Comme en 1974, les projets les plus incroyables se multiplie mais au délà de la mobilisation infructueuse de passionnés, le sort de l'ex-France indiffère la majorité des français prouvant encore une fois qu'Eric Tabarly avait raison «La mer pour un français c'est ce qu'il à dans le dos en vacances».

Le 15 mai 2005, le Norway est remorqué de Bremerhaven à Port Keland en Maliasie où il arrive le 10 août 2005.
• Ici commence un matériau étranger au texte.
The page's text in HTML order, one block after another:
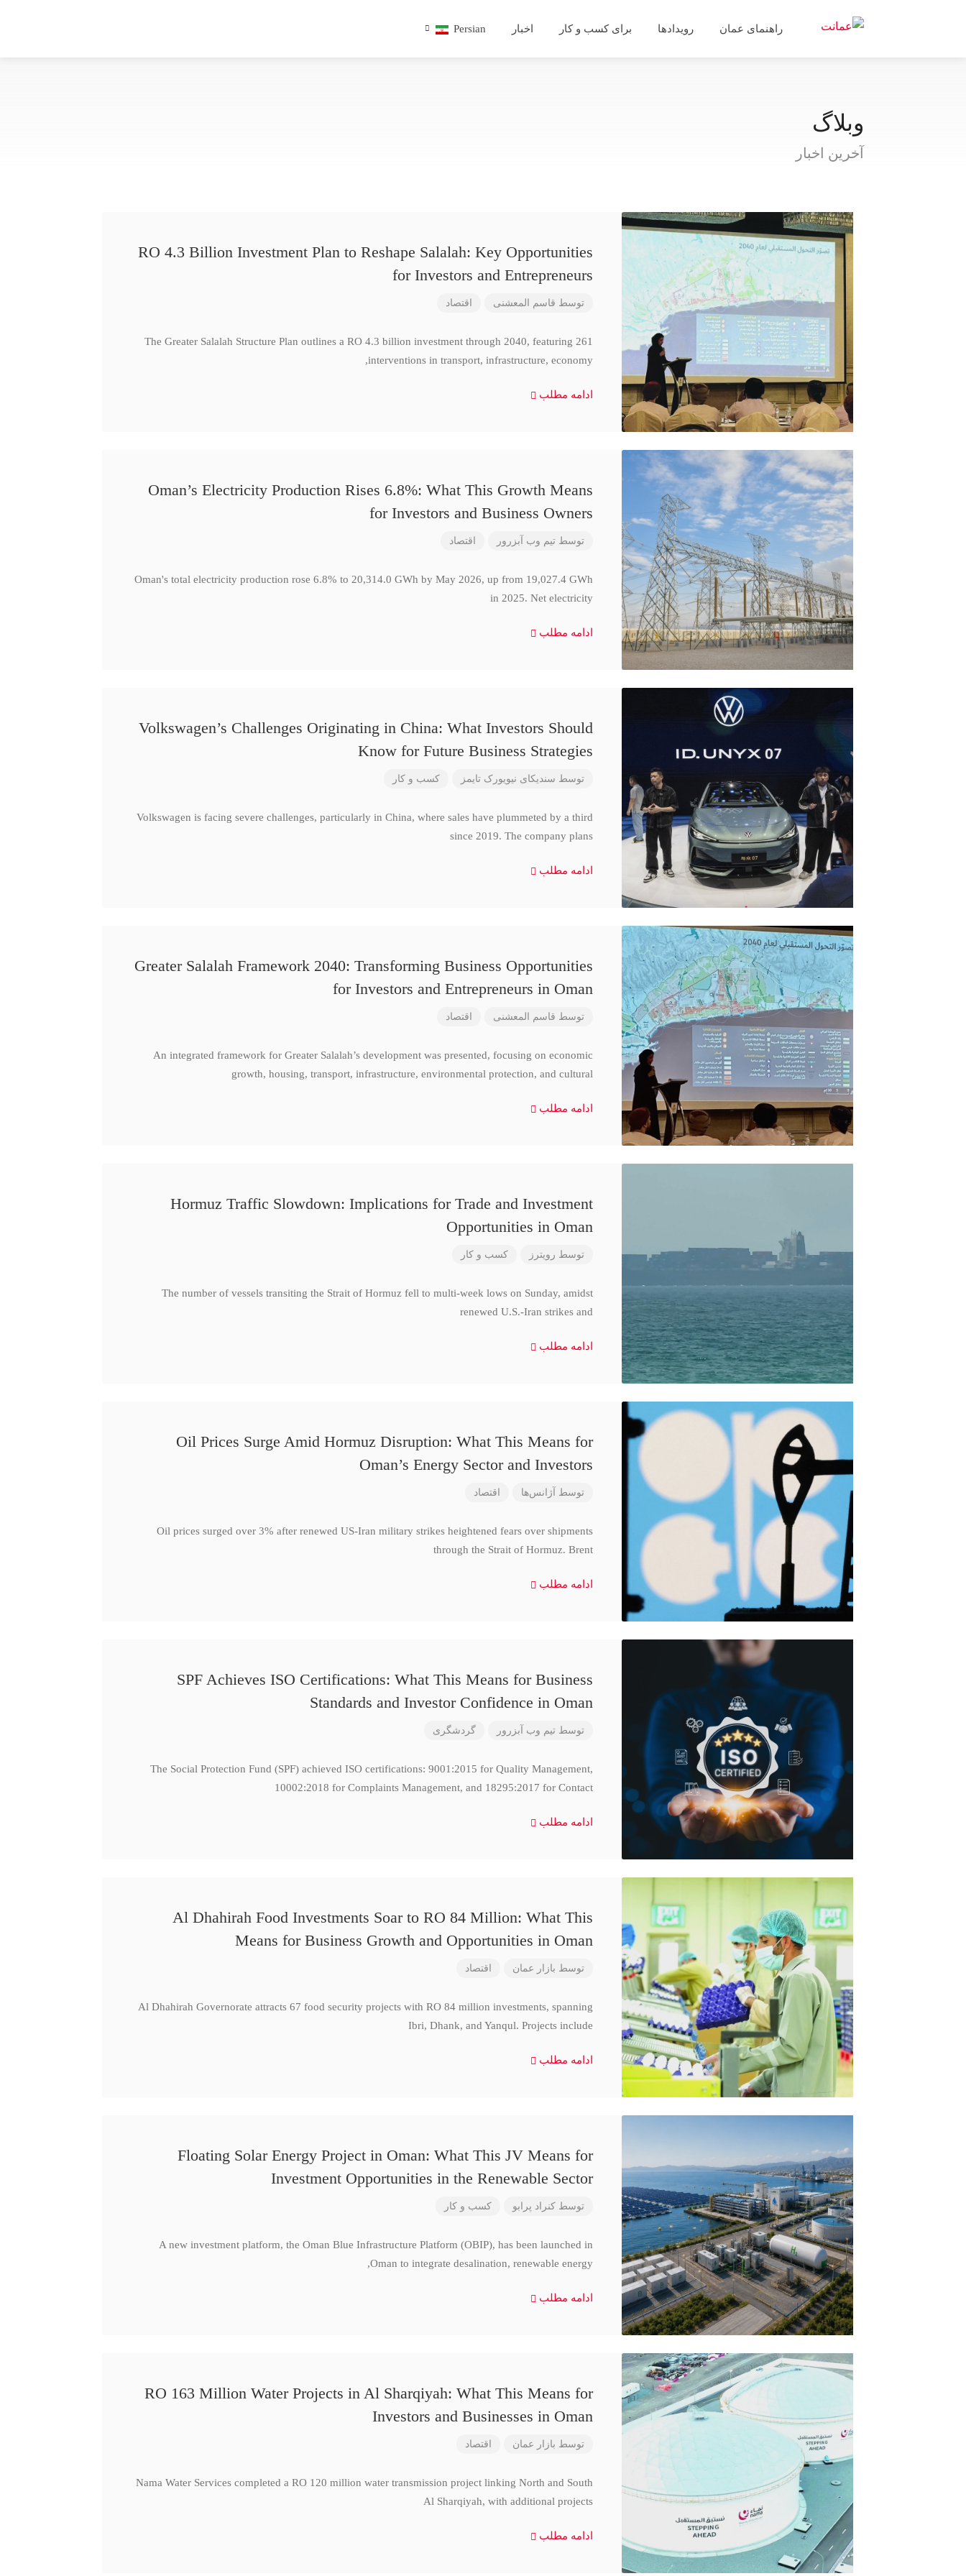
راهنمای عمان رویدادها برای کسب و کار اخبار Persian
وبلاگ
آخرین اخبار
RO 4.3 Billion Investment Plan to Reshape Salalah: Key Opportunities
for Investors and Entrepreneurs
توسط قاسم المعشنی اقتصاد
The Greater Salalah Structure Plan outlines a RO 4.3 billion investment through 2040, featuring 261
interventions in transport, infrastructure, economy,
ادامه مطلب
Oman’s Electricity Production Rises 6.8%: What This Growth Means
for Investors and Business Owners
توسط تیم وب آبزرور اقتصاد
Oman's total electricity production rose 6.8% to 20,314.0 GWh by May 2026, up from 19,027.4 GWh
in 2025. Net electricity
ادامه مطلب
Volkswagen’s Challenges Originating in China: What Investors Should
Know for Future Business Strategies
توسط سندیکای نیویورک تایمز کسب و کار
Volkswagen is facing severe challenges, particularly in China, where sales have plummeted by a third
since 2019. The company plans
ادامه مطلب
Greater Salalah Framework 2040: Transforming Business Opportunities
for Investors and Entrepreneurs in Oman
توسط قاسم المعشنی اقتصاد
An integrated framework for Greater Salalah’s development was presented, focusing on economic
growth, housing, transport, infrastructure, environmental protection, and cultural
ادامه مطلب
Hormuz Traffic Slowdown: Implications for Trade and Investment
Opportunities in Oman
توسط رویترز کسب و کار
The number of vessels transiting the Strait of Hormuz fell to multi-week lows on Sunday, amidst
renewed U.S.-Iran strikes and
ادامه مطلب
Oil Prices Surge Amid Hormuz Disruption: What This Means for
Oman’s Energy Sector and Investors
توسط آژانس‌ها اقتصاد
Oil prices surged over 3% after renewed US-Iran military strikes heightened fears over shipments
through the Strait of Hormuz. Brent
ادامه مطلب
SPF Achieves ISO Certifications: What This Means for Business
Standards and Investor Confidence in Oman
توسط تیم وب آبزرور گردشگری
The Social Protection Fund (SPF) achieved ISO certifications: 9001:2015 for Quality Management,
10002:2018 for Complaints Management, and 18295:2017 for Contact
ادامه مطلب
Al Dhahirah Food Investments Soar to RO 84 Million: What This
Means for Business Growth and Opportunities in Oman
توسط بازار عمان اقتصاد
Al Dhahirah Governorate attracts 67 food security projects with RO 84 million investments, spanning
Ibri, Dhank, and Yanqul. Projects include
ادامه مطلب
Floating Solar Energy Project in Oman: What This JV Means for
Investment Opportunities in the Renewable Sector
توسط کنراد پرابو کسب و کار
A new investment platform, the Oman Blue Infrastructure Platform (OBIP), has been launched in
Oman to integrate desalination, renewable energy,
ادامه مطلب
RO 163 Million Water Projects in Al Sharqiyah: What This Means for
Investors and Businesses in Oman
توسط بازار عمان اقتصاد
Nama Water Services completed a RO 120 million water transmission project linking North and South
Al Sharqiyah, with additional projects
ادامه مطلب
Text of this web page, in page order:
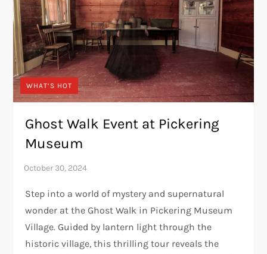
WHAT’S HOT
Ghost Walk Event at Pickering
Museum
Step into a world of mystery and supernatural
wonder at the Ghost Walk in Pickering Museum
Village. Guided by lantern light through the
historic village, this thrilling tour reveals the

Le Blue Lady échoué à Alang

Le 4 mai 2006, le Norway devenu le Blue Lady quitte la Malaisie pour la baie d'Alang où il doit être démoli. Il arrive le 15 août 2006 mais certains défenseurs du dernier grand paquebot français espère encore le sauver, Dubai parait-il projetant de le racheter pour l'utiliser dans un complexe immobilier et touristique mais ce projet n'aboutit pas (c'est le Queen Elisabeth 2 qui le remplacera) et le navire est démantelé dans une indifférence générale en France. Le démantelement s'est terminé courant 2009.


Adieu vieux frère Sad

Le France est mort ! Vive le France

Représentation du futur paquebot France

Presque cinquante ans après sa naissance, le France n'est plus qu'un souvenir mais bientôt, ce souvenir pourrait reprendre vie puisqu'il existe à l'heure actuelle un projet de construction d'un nouveau paquebot baptisé France, un navire de 260m de long transportant 550 passagers. La mise sur cale est prévue pour 2012/2013 et sa mise en service en 2015.

LA TECHNIQUE

Construction : Coque soudée sauf quelques éléments rivetés. Superstructures en alliages légers pour réduire le poid et ainsi la consommation en carburant. Le France dispose au total de 12 ponts.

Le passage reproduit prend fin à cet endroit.